Os critérios de diagnóstico, da parte da grande maioria dos “especialistas”, violam claramente as recomendações da wpath, por exemplo, além do que já referi atrás, pois a wpath recomenda a aceitação sem reservas da identidade de género de cada pessoa, independentemente de cirurgias ou tratamentos. Em Portugal não é isto que se passa, nem de perto nem de longe. Como é que uma avaliação baseada em conceitos falseados não constitui uma evidente e clara violação dessa autonomia? Como é que forçar as pessoas a subneterem-se a consultas não é uma violação da autonomia das pessoas trans? Como é que forçar as pessoas a cirurgias contra a sua vontade (ou a sua identidade de género não lhes é reconhecida) não é uma violação? Ou só é considerada autonomia aquilo que vai de encontro aos preconceitos médicos?

Quanto à lei argentina, mesmo com os problemas com as crianças trans, a implantação de uma lei similar aqui seria uma melhoria gigantesca. No mínimo, as crianças trans ficavam na mesma, como já estão, pois só se pode iniciar um processo se se é adulto ou com autorização dos pais. Além de que esperar-se por uma lei que seja "o exemplo absoluto” é uma completa imbecilidade. Se se esperasse por isso, ainda estávamos nos tempos da homossexualidade ser considerada uma doença, pois ainda não era contemplada a parentalidade e outras lutas futuras.

Quando da inclusão da homossexualidade no artº 13º da Constituição Portuguesa, as associações presentes decidiram excluir a identidade de género da dita inclusão, com o argumento de que os deputados apoiariam essa inclusão se a identidade de género fosse excluída, com o protesto das trans presentes na altura. Um evidente caso em que se preferiu não esperar por um “exemplo absoluto” de perfeição. Nessa altura o “exemplo absoluto” não interessava, pois tratava.se de pessoas trans. Agora, e pelo mesmo motivo, parece que já interessa, e muito, tanto que até nem querem uma lei melhor, só uma que seja perfeita.

Seria interessante saber-se qual a posição se, quando da despatologização da homossexualidade, este argumento tivesse aparecido. Muito provavelmente já não interessava outra vez.

Falar-se em detrimento de uma espera de seis meses, quando em Portugal são no mínimo dois anos de avaliações para os dois relatórios necessários para se obter a declaração de que a lei fala para se poder alterar a documentação é, no mínimo, caricato. Seis meses é muito na Dinamarca mas em Portugal dois anos não o são. Muito curiosa esta.

Todos os anos se reivindica algo. É perigoso reivindicar-se a despatologização com este governo, mas não o é reivindicar-se a parentalidade. Por esta ordem de ideias, enquanto este governo (ou seja, a direita) estiver no poder o melhor é não se reivindicar nada, nem direitos humanos, nem direitos laborais, sociais e outros que tais, ficarmos caladinhos e quietinhos ou levamos no focinho (como aquela música dos trabalhadores do comércio). É por este tipo de pensamento que ainda estamos a levar com este governo em cima. Além de que, quando da aprovação da lei existente, já nas marchas se lutava pela despatologização. Já o ano passado, com este governo, se lutava por isso. E no ano anterior. A despatologização é apoiada pela ILGA Europe e pela Transgender Europe, para nomear só dois exemplos.

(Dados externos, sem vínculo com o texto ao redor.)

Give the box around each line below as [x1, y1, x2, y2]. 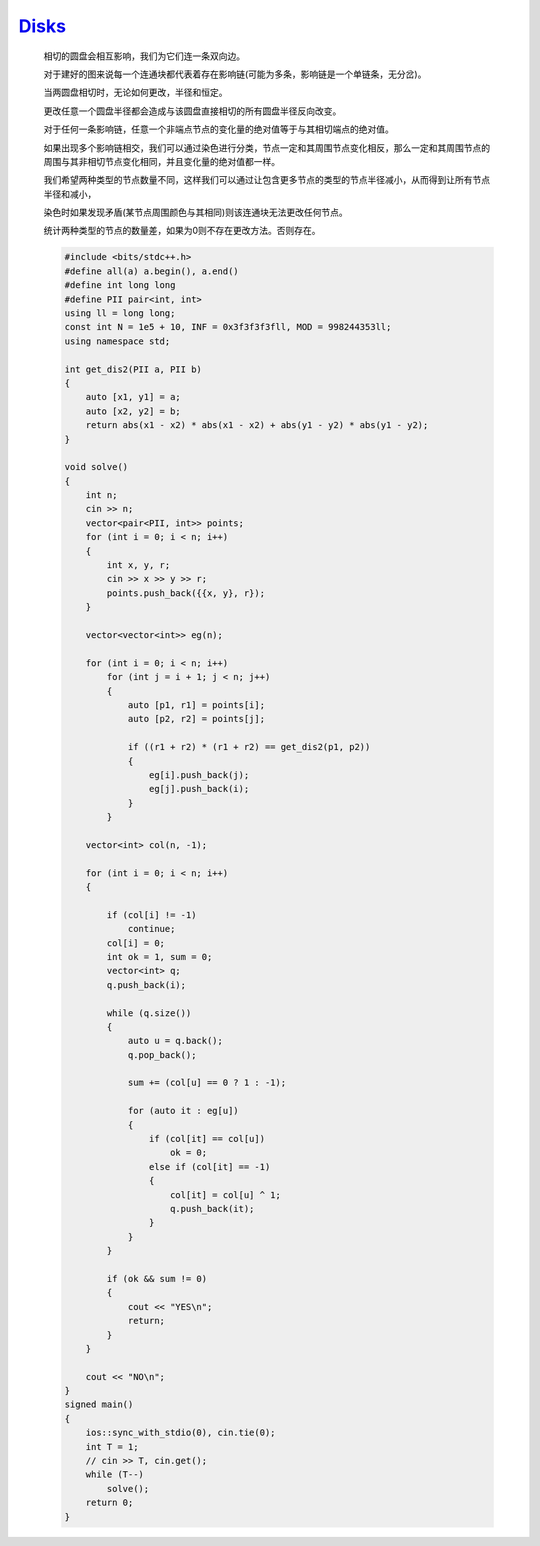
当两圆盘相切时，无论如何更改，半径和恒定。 [43, 86, 228, 99]
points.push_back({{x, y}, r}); [106, 587, 265, 599]
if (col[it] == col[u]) [148, 1133, 265, 1145]
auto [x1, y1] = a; [85, 391, 182, 403]
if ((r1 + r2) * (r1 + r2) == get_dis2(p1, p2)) [127, 741, 371, 753]
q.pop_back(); [127, 1049, 197, 1060]
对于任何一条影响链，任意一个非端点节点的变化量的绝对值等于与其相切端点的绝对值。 [43, 123, 394, 135]
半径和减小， [43, 188, 97, 200]
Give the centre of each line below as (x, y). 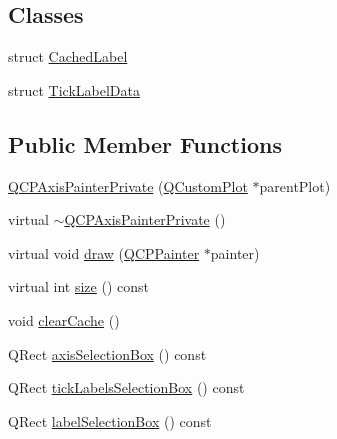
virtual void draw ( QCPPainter (104, 252)
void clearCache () (64, 319)
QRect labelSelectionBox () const (110, 420)
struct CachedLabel (68, 56)
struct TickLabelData (74, 89)
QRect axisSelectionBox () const (107, 353)
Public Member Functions (145, 143)
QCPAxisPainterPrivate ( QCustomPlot (128, 185)
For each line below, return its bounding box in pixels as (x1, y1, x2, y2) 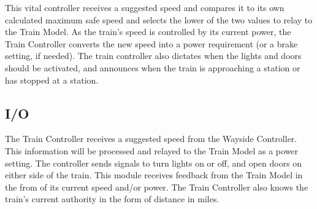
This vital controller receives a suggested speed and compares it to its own (5, 1, 285, 14)
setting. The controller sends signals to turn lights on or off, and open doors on (5, 156, 302, 169)
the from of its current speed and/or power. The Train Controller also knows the (5, 180, 308, 193)
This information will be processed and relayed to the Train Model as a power (5, 144, 299, 157)
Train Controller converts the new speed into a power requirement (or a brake (5, 37, 298, 50)
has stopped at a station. (5, 73, 99, 86)
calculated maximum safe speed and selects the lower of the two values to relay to (5, 13, 313, 26)
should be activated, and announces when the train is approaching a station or (5, 61, 300, 74)
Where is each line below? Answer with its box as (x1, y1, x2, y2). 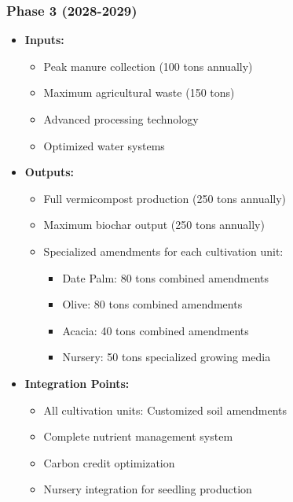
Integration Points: (24, 375, 130, 391)
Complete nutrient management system (43, 428, 233, 445)
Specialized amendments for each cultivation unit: (43, 242, 284, 259)
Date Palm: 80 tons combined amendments (62, 269, 269, 286)
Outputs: (24, 164, 75, 180)
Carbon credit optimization (43, 454, 175, 471)
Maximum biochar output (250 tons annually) (43, 216, 265, 233)
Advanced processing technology (43, 111, 199, 127)
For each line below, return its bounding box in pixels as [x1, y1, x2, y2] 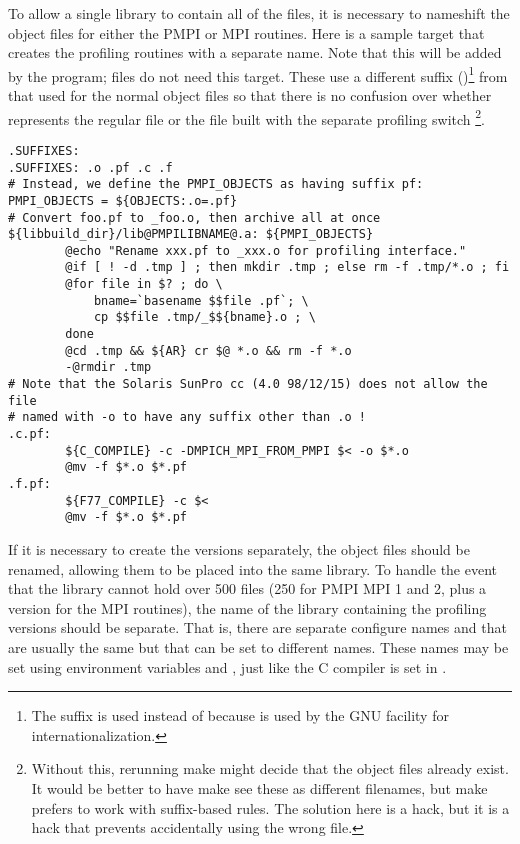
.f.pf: [8, 477, 51, 491]
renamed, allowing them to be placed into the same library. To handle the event [8, 558, 498, 579]
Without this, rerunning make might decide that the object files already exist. [31, 758, 509, 779]
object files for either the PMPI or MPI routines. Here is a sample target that [8, 22, 485, 43]
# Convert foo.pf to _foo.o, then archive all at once [8, 210, 381, 225]
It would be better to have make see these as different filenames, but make [31, 777, 488, 798]
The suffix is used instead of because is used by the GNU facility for [31, 705, 449, 726]
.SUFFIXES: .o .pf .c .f [8, 160, 173, 175]
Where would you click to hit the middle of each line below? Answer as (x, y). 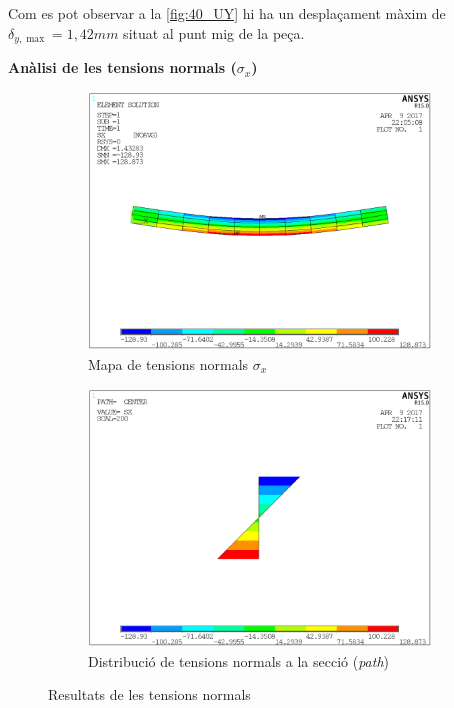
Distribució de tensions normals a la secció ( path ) (238, 660)
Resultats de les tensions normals (149, 694)
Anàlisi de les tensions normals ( (122, 67)
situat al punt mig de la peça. (214, 32)
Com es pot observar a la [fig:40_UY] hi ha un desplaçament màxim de (227, 13)
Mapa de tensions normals (168, 363)
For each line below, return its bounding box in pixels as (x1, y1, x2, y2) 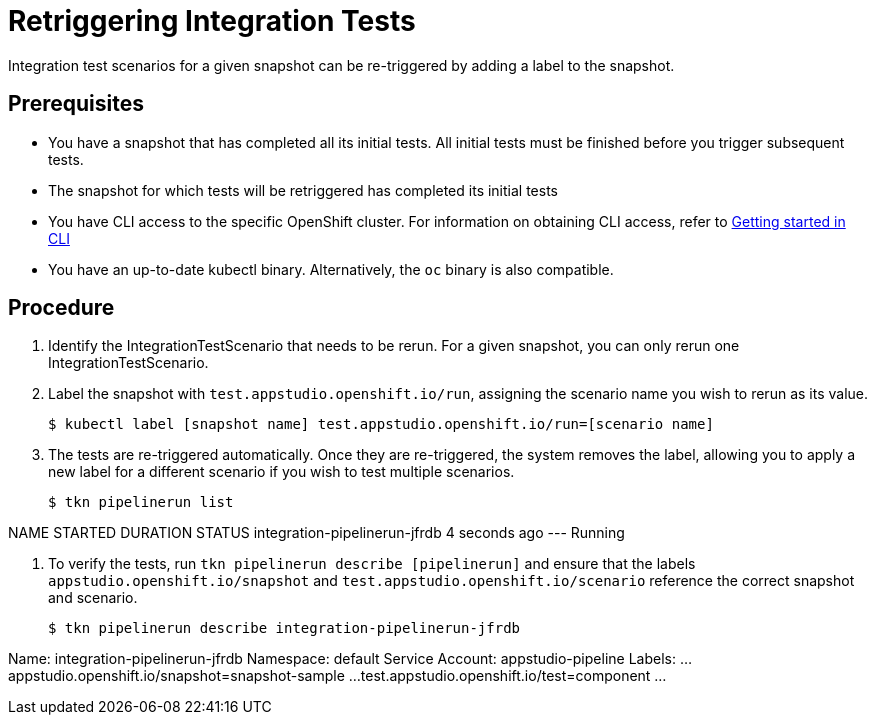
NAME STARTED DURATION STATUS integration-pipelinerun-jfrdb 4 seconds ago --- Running (8, 524, 625, 542)
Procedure (8, 295, 115, 321)
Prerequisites (8, 91, 144, 117)
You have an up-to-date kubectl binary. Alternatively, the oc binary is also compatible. (48, 260, 614, 278)
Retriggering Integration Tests (8, 4, 416, 38)
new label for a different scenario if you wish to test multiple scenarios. (48, 463, 515, 481)
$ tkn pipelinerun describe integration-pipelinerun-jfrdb (48, 620, 521, 637)
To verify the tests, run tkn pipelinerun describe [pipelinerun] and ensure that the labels (48, 555, 696, 573)
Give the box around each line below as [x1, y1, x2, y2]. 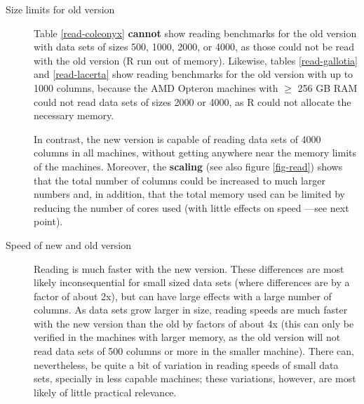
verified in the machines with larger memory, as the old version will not [34, 330, 341, 344]
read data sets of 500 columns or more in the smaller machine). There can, [34, 344, 355, 358]
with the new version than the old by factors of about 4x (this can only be [34, 316, 354, 330]
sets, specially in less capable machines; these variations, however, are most [34, 371, 356, 386]
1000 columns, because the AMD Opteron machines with [34, 80, 278, 95]
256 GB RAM [297, 80, 358, 95]
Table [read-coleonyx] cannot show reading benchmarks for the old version [34, 25, 357, 40]
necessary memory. [34, 108, 114, 123]
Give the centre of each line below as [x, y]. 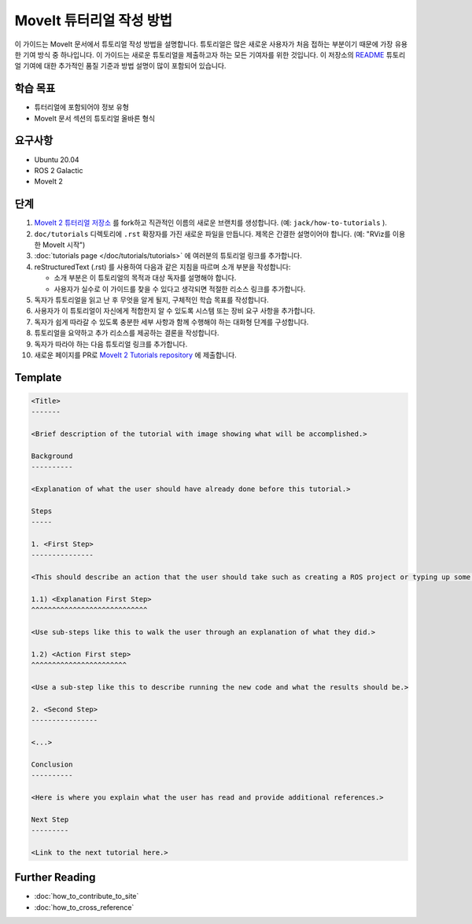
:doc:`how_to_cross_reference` [84, 907]
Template [38, 377]
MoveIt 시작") [64, 245]
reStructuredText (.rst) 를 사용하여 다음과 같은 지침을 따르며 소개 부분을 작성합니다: [162, 267]
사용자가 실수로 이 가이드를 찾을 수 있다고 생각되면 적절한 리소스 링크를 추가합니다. [180, 289]
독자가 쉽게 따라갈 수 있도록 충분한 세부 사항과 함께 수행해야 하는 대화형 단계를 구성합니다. [171, 322]
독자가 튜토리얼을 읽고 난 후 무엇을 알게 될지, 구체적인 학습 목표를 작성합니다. [151, 300]
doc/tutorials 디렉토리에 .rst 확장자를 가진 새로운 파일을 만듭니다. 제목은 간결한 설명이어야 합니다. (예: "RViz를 [212, 234]

Não é crível que um manifesto per si obrigue a assembleia a debruçar-se sobre estes assuntos de imediato. Para isso já existe a petição da Isilda que a funcionar vai inevitavelmente rever estes assuntos. Portanto se vier a acontecer um retrocesso, não será certamente por uma reivindicação num manifesto mas mais pela petição.

Chegamos assim ao ponto em que um grupo se torna uma força de bloqueio em vez de uma força impulsionadora da mudança. Ao ponto em que, à semelhança do passado, um grupo não se importa em pisar as reivindicações de outros grupos para “levar a brasa à sua sardinha”. Um péssimo exemplo do que é o activismo em Portugal.

Chega assim ao fim este exercício de imaginação misturado com a realidade (a petição da Isilda Pegado existe mesmo.) A fazer pensar, não?